**EXERCISE PROMPT**
Quote the data exactly, first line to the line containing "specific component we", with no pictures.

**DATASET RECORDS**
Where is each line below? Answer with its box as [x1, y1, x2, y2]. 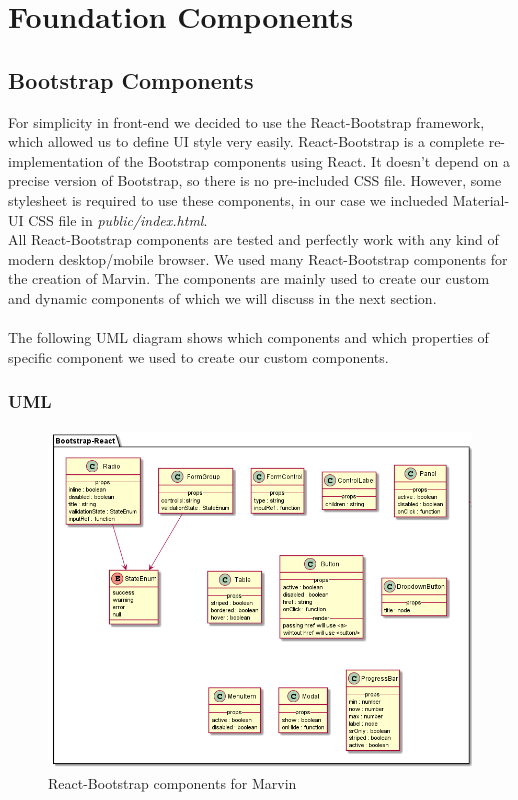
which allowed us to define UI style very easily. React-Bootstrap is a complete [8, 131, 484, 152]
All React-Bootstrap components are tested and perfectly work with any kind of [8, 229, 499, 250]
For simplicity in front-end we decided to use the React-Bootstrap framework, [8, 111, 485, 132]
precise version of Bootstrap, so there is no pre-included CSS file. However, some [8, 170, 502, 191]
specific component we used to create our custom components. [8, 346, 389, 367]
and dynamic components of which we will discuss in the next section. [8, 287, 437, 308]
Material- [452, 189, 510, 210]
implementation [8, 150, 104, 171]
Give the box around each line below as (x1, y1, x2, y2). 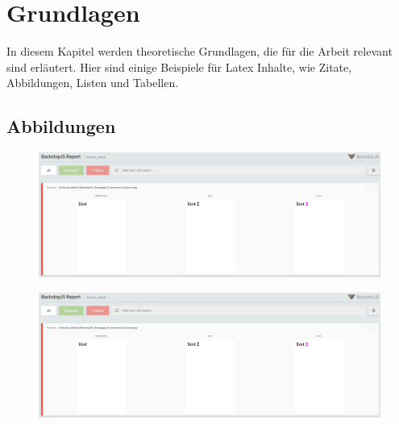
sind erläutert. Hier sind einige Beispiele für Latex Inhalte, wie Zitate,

**TASK OUTPUT**
Where is each line below? Answer with its box as [x1, y1, x2, y2]. 
which allowed us to define UI style very easily. React-Bootstrap is a complete [8, 131, 484, 152]
All React-Bootstrap components are tested and perfectly work with any kind of [8, 229, 499, 250]
For simplicity in front-end we decided to use the React-Bootstrap framework, [8, 111, 485, 132]
precise version of Bootstrap, so there is no pre-included CSS file. However, some [8, 170, 502, 191]
specific component we used to create our custom components. [8, 346, 389, 367]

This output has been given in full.